Why the world should care
Africa’s transition is not a local story; it is a global one. The continent’s population is projected to double by 2050. Its cities are among the fastest-growing in the world. If Africa remains stuck with zombie systems, it cannot contribute meaningfully to global decarbonisation. Worse, it risks being locked into decades of dirty, unreliable energy, just as the world races to zero.
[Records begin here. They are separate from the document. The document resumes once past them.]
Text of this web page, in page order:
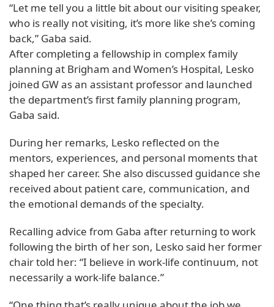
“Let me tell you a little bit about our visiting speaker,
who is really not visiting, it’s more like she’s coming
back,” Gaba said.
After completing a fellowship in complex family
planning at Brigham and Women’s Hospital, Lesko
joined GW as an assistant professor and launched
the department’s first family planning program,
Gaba said.
During her remarks, Lesko reflected on the
mentors, experiences, and personal moments that
shaped her career. She also discussed guidance she
received about patient care, communication, and
the emotional demands of the specialty.
Recalling advice from Gaba after returning to work
following the birth of her son, Lesko said her former
chair told her: “I believe in work-life continuum, not
necessarily a work-life balance.”
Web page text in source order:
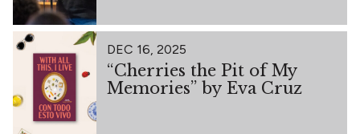
DEC 16, 2025
“Cherries the Pit of My
Memories” by Eva Cruz
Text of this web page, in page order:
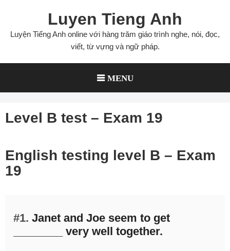
content
Luyen Tieng Anh
Luyện Tiếng Anh online với hàng trăm giáo trình nghe, nói, đọc,
viết, từ vựng và ngữ pháp.
MENU
Level B test – Exam 19
English testing level B – Exam
19
#1. Janet and Joe seem to get
________ very well together.
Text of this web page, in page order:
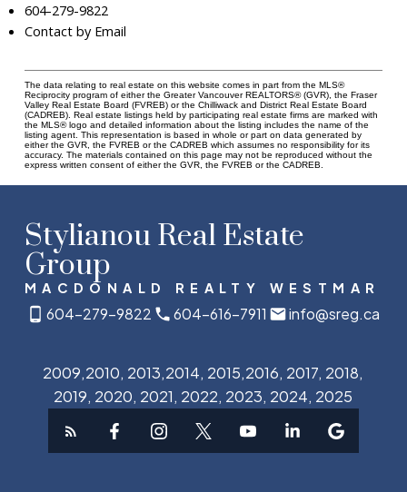
604-279-9822
Contact by Email
The data relating to real estate on this website comes in part from the MLS®
Reciprocity program of either the Greater Vancouver REALTORS® (GVR), the Fraser
Valley Real Estate Board (FVREB) or the Chilliwack and District Real Estate Board
(CADREB). Real estate listings held by participating real estate firms are marked with
the MLS® logo and detailed information about the listing includes the name of the
listing agent. This representation is based in whole or part on data generated by
either the GVR, the FVREB or the CADREB which assumes no responsibility for its
accuracy. The materials contained on this page may not be reproduced without the
express written consent of either the GVR, the FVREB or the CADREB.
Stylianou Real Estate
Group
MACDONALD REALTY WESTMAR
604-279-9822 604-616-7911 info@sreg.ca
2009,2010, 2013,2014, 2015,2016, 2017, 2018,
2019, 2020, 2021, 2022, 2023, 2024, 2025
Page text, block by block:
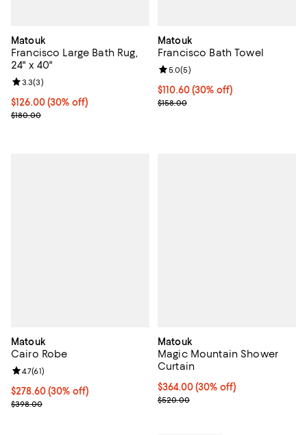
Matouk
Francisco Large Bath Rug,
24" x 40"
Current price $126.00; 30% off;
$126.00(30% off)
Previous price $180.00
$180.00
Review rating: 3.3 out of 5; 3 reviews;
3.3(3)
Matouk
Francisco Bath Towel
Current price $110.60; 30% off;
$110.60(30% off)
Previous price $158.00
$158.00
Review rating: 5.0 out of 5; 5
5.0(5)
Matouk
Cairo Robe
Current price $278.60; 30% off;
$278.60(30% off)
Previous price $398.00
$398.00
Review rating: 4.7 out of 5; 61 reviews;
4.7(61)
Matouk
Magic Mountain Shower
Curtain
Current price $364.00; 30% off;
$364.00(30% off)
; Previous price $520.00;
$520.00
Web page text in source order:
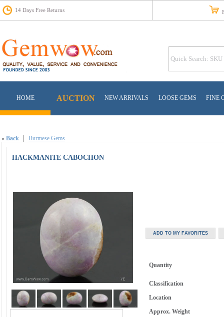
14 Days Free Returns
HOME AUCTION NEW ARRIVALS LOOSE GEMS FINE
« Back Burmese Gems
HACKMANITE CABOCHON
Quantity
Classification
Location
Approx. Weight
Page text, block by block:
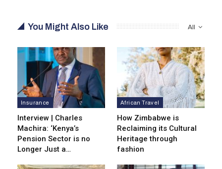
All
You Might Also Like
Insurance
Interview | Charles
Machira: ‘Kenya’s
Pension Sector is no
Longer Just a…
African Travel
How Zimbabwe is
Reclaiming its Cultural
Heritage through
fashion
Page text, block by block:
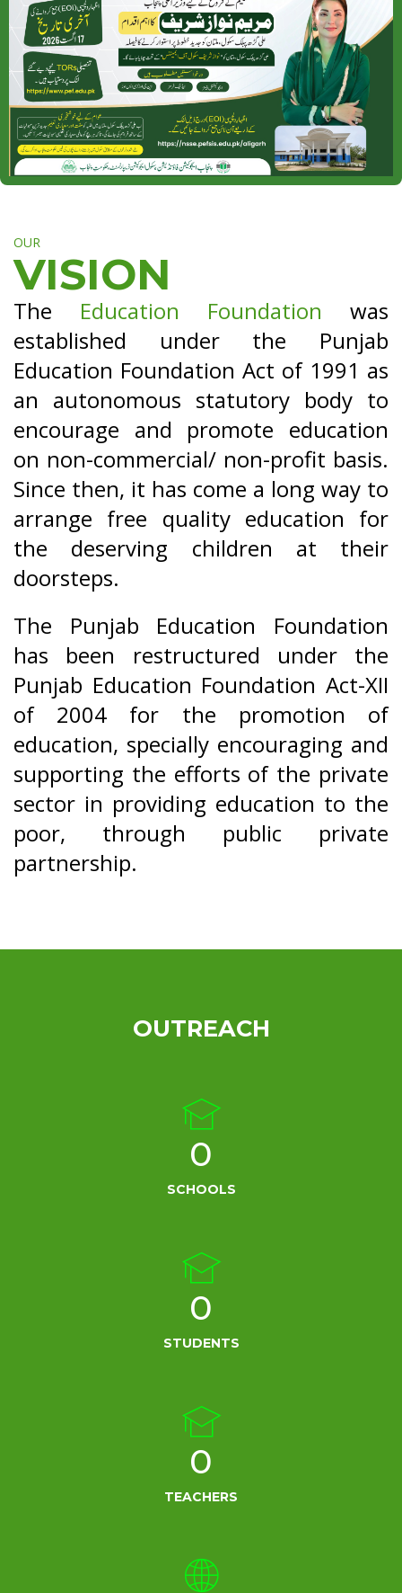
OUR
VISION
The Education Foundation was
established under the Punjab
Education Foundation Act of 1991 as
an autonomous statutory body to
encourage and promote education
on non-commercial/ non-profit basis.
Since then, it has come a long way to
arrange free quality education for
the deserving children at their
doorsteps.
The Punjab Education Foundation
has been restructured under the
Punjab Education Foundation Act-XII
of 2004 for the promotion of
education, specially encouraging and
supporting the efforts of the private
sector in providing education to the
poor, through public private
partnership.
OUTREACH
0
SCHOOLS
0
STUDENTS
0
TEACHERS
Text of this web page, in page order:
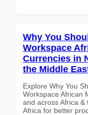
Why You
Workspace
Currencies in
the Middle
Explore Why You
Workspace African
and across Africa &
Africa for better
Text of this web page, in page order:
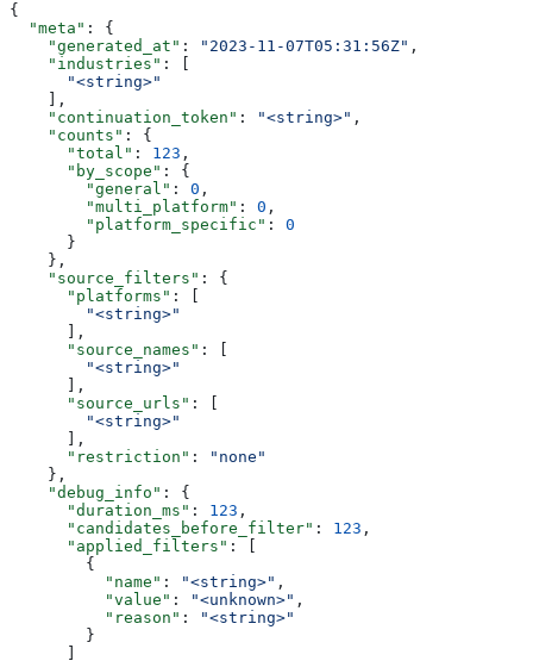
{
  "meta"
: {
    "generated_at"
: "2023-11-07T05:31:56Z" ,
    "industries"
: [
      "<string>"
    ],
    "continuation_token"
: "<string>" ,
    "counts"
: {
      "total"
: 123 ,
      "by_scope"
: {
        "general"
: 0 ,
        "multi_platform"
: 0 ,
        "platform_specific"
: 0
      }
    },
    "source_filters"
: {
      "platforms"
: [
        "<string>"
      ],
      "source_names"
: [
        "<string>"
      ],
      "source_urls"
: [
        "<string>"
      ],
      "restriction"
:
"none"
    },
    "debug_info"
: {
      "duration_ms"
: 123 ,
      "candidates_before_filter"
: 123 ,
      "applied_filters"
: [
        {
          "name"
: "<string>" ,
          "value"
: "<unknown>" ,
          "reason"
:
"<string>"
        }

For funders, think tanks, and governments, the choice is stark: continue financing palliative care for zombie systems, or support Africa in burying them once and for all.
A call to courage
Africa stands at an inflexion point. The continent cannot afford to nurture the corpses of its past energy systems while the world demands a renewable future. Zombie energy systems must be retired with courage and foresight.
As one South African engineer put it, staring at a faltering coal plant: “This thing should have been decommissioned ten years ago. Instead, we’re still here, holding it together with duct tape.”
Africa’s just transition cannot be built on duct tape. It must be built on vision, equity, and the courage to bury the dead.